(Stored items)
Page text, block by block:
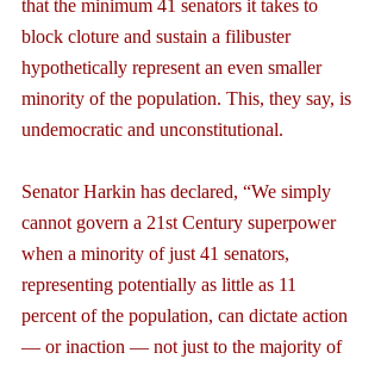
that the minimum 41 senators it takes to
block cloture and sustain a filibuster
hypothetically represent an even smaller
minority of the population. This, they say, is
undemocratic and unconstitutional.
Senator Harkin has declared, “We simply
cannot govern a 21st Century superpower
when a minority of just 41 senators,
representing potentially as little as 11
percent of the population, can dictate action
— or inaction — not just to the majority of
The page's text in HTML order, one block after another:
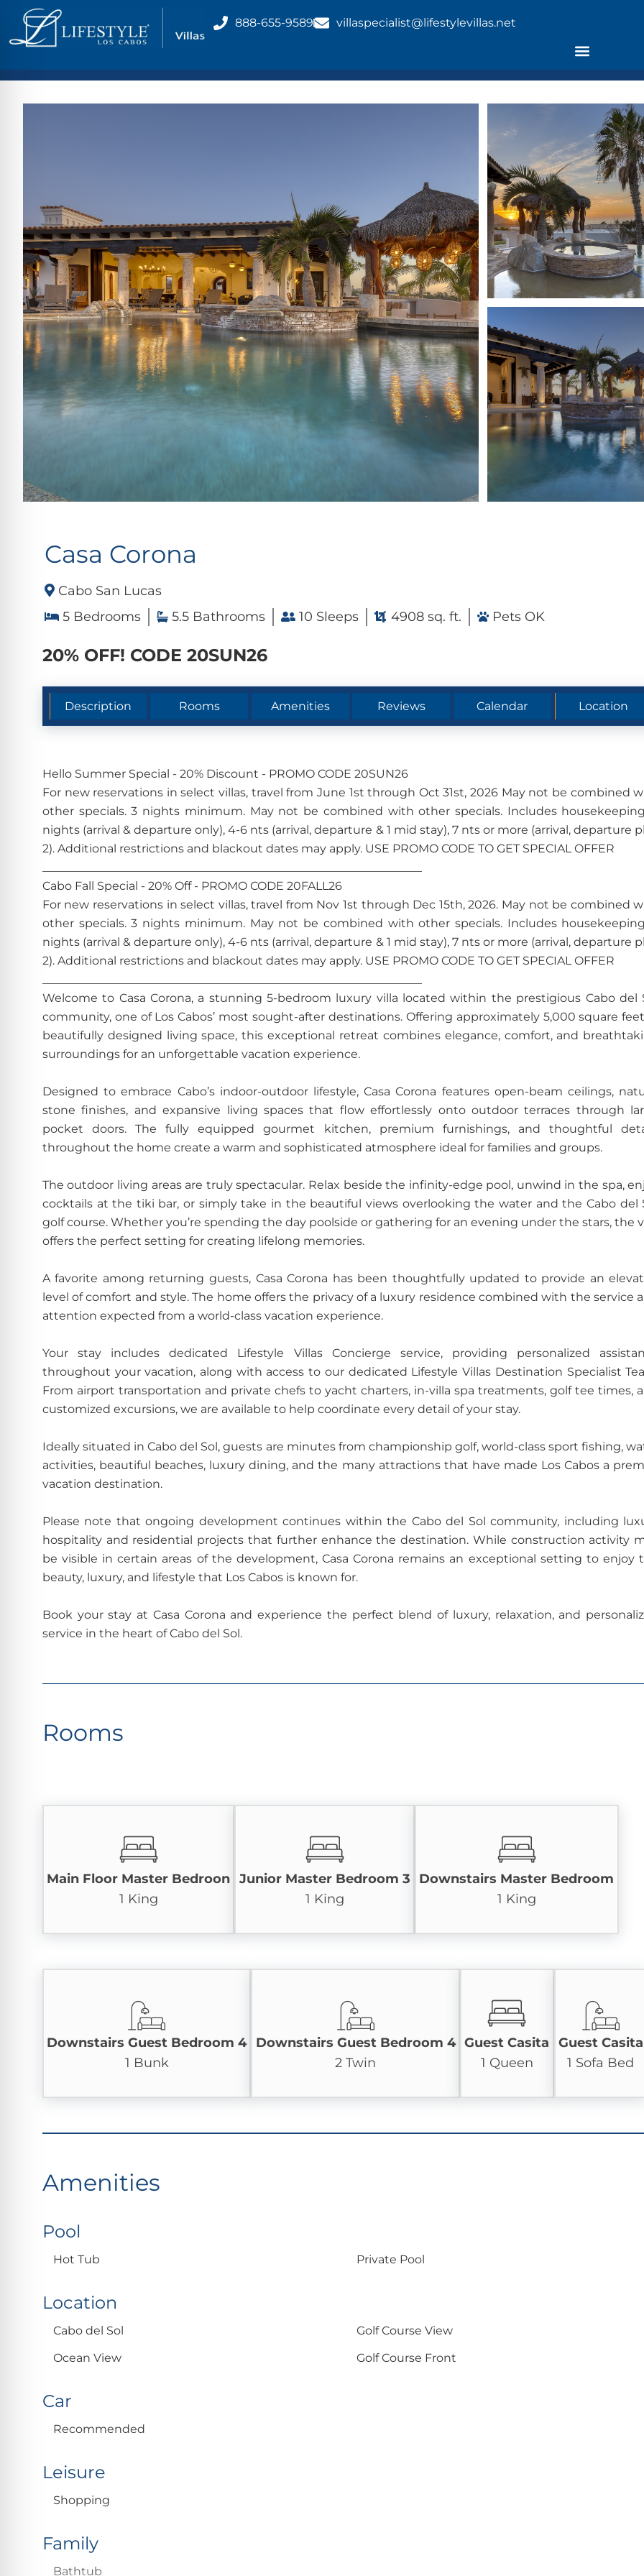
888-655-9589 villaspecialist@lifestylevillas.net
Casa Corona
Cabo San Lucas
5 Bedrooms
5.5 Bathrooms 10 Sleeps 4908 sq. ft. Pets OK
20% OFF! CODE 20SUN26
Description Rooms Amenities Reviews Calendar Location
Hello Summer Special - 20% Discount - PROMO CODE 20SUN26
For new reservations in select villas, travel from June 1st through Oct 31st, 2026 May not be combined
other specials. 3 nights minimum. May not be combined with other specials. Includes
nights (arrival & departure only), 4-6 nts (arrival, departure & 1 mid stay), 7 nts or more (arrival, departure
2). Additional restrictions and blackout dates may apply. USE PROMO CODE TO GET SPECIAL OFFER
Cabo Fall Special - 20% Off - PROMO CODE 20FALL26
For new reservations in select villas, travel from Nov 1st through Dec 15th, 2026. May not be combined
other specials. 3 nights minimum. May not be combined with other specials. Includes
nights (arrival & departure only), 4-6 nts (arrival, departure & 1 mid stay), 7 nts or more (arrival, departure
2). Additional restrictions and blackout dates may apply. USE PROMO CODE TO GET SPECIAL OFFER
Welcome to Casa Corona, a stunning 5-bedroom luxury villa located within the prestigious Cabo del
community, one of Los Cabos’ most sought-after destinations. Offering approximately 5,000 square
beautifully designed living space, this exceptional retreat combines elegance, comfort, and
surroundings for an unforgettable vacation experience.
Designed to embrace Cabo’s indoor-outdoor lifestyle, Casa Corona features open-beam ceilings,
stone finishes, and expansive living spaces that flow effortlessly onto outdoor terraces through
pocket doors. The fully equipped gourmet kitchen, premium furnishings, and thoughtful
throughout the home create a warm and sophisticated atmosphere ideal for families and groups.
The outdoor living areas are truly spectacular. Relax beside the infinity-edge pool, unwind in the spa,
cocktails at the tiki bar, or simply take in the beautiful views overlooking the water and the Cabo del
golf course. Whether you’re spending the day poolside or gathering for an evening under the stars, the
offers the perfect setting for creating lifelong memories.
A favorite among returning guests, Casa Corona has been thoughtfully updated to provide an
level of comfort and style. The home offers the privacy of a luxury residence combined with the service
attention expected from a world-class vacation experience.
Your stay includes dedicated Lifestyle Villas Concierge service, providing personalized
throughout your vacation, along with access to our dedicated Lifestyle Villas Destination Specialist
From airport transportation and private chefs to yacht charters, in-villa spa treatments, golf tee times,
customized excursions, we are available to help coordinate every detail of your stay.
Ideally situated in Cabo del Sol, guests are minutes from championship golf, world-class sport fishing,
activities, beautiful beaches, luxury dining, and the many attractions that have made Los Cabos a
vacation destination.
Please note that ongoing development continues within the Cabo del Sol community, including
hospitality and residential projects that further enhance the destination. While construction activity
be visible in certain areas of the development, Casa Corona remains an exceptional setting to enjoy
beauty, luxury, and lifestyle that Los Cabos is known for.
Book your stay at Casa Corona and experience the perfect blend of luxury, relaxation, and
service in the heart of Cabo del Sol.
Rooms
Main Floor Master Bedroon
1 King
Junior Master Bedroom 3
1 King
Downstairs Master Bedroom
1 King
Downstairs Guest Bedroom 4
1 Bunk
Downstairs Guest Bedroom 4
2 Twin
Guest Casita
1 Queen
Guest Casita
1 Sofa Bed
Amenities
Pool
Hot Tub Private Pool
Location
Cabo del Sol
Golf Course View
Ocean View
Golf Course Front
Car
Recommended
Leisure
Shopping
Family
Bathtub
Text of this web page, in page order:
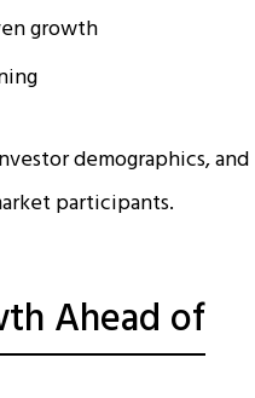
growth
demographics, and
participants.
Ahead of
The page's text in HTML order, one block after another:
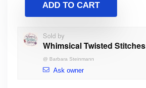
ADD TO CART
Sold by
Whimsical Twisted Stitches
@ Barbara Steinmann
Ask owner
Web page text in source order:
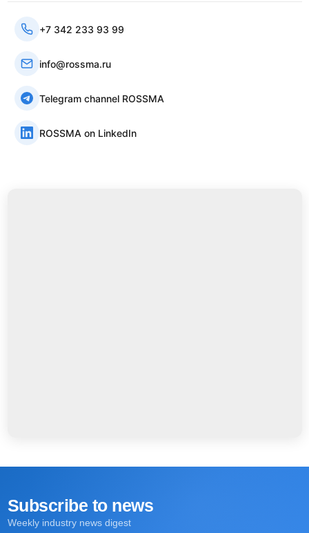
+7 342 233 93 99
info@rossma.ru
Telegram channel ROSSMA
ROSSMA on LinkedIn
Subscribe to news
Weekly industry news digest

## What to work on
Return, with no change at all, every line in the entries above from the line containing "throughout the home" through the line containing "The outdoor living".

## Answer box
throughout the home create a warm and sophisticated atmosphere ideal for families and groups.
The outdoor living areas are truly spectacular. Relax beside the infinity-edge pool, unwind in the spa,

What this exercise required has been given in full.